Public services that were once operated directly by the public — such as utilities, transportation, and other essential systems — are now run through a process known as privatization.
For instance, in places like the U.K., the private sector has assumed control of all those things that used to be operated by the government but were later found to be weak or in need of reform. Privatization is a process whereby publicly-owned services are transferred to the private sector. Privatization is not just limited to services; it can also apply to entire sectors.
This means that if a service was previously provided by the government but later turned into something that could be better delivered by the private sector, then it would be considered for privatization. In this article, we explore some of the histories behind privatization in America along with its pros and cons.
What is privatization?
Privatization is the process whereby publicly owned services are transferred to the private sector. In other words, privatization is the transfer of services from the government sector to the private sector. Privatization can be done for several reasons. Some of the most common reasons for privatization are to save costs or to increase efficiency and/or outcome.
The privatization of a government service doesn’t mean that it’s completely taken out of the government’s control — the government will still have some oversight over the service. But for the most part, the service is now operated by the private sector.
History of privatization in America
The first major privatization in the U.S. happened in 1849 when the U.S. Treasury took control of the federal mint and then sold the gold, silver, and copper left over from the minting process. This was a first step toward the government no longer operating certain industries. As the U.S. grew, so did the importance of public services. In 1912, the Departments of Agriculture and Interior were established, and their operations provide important functions to our society today.
Benefits of privatization
The best reason to consider privatization is that the government is too large and inefficient.
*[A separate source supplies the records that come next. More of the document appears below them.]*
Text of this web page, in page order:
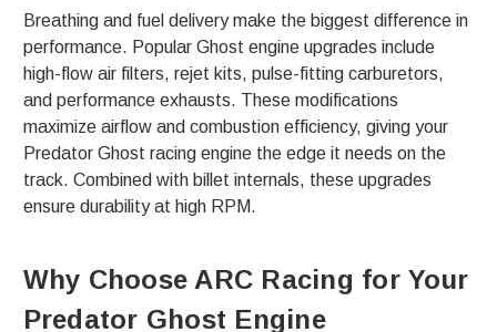
Breathing and fuel delivery make the biggest difference in
performance. Popular Ghost engine upgrades include
high-flow air filters, rejet kits, pulse-fitting carburetors,
and performance exhausts. These modifications
maximize airflow and combustion efficiency, giving your
Predator Ghost racing engine the edge it needs on the
track. Combined with billet internals, these upgrades
ensure durability at high RPM.
Why Choose ARC Racing for Your
Predator Ghost Engine
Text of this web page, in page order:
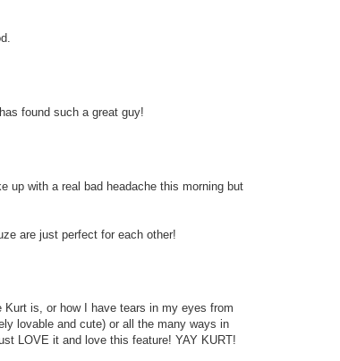
found such a great guy!
up with a real bad headache this morning but
are just perfect for each other!
is, or how I have tears in my eyes from
lovable and cute) or all the many ways in
LOVE it and love this feature! YAY KURT!
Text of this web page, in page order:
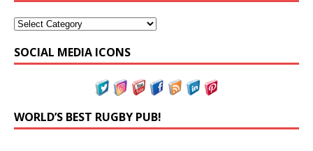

Privatization allows the government to operate more efficiently, or even shut down when it has no use for its resources. This is important because when the government operates services, it can often be inefficient or wasteful due to the lack of competition in the market.
For instance, in the education system, there is no pressure to perform well as there is in the private sector. If a school is underperforming, the parents can choose to send their children elsewhere. However, if the government is operating the schools, there is little or no pressure to improve performance.
Disadvantages of privatization
Privatization often comes with cost increases compared to government-run services. This can be due to lower wages and benefits for employees, higher costs involved in managing a private business, and/or lower taxes to make up the difference.
Another possible downside of privatization is that it can leave the public with a lack of familiarity with private companies and how they operate. It’s also possible that privatization could lead to less government oversight and oversight of industry practices, resulting in less protection for the public.
The U.S. has had privatization in one form or another for hundreds of years. While privatization is often considered a good thing, it comes with its fair share of risks and downsides. It’s important to consider the benefits and risks of privatization before making any changes. And, most importantly, it’s critical to stay informed and to participate in the upcoming public debate over privatization.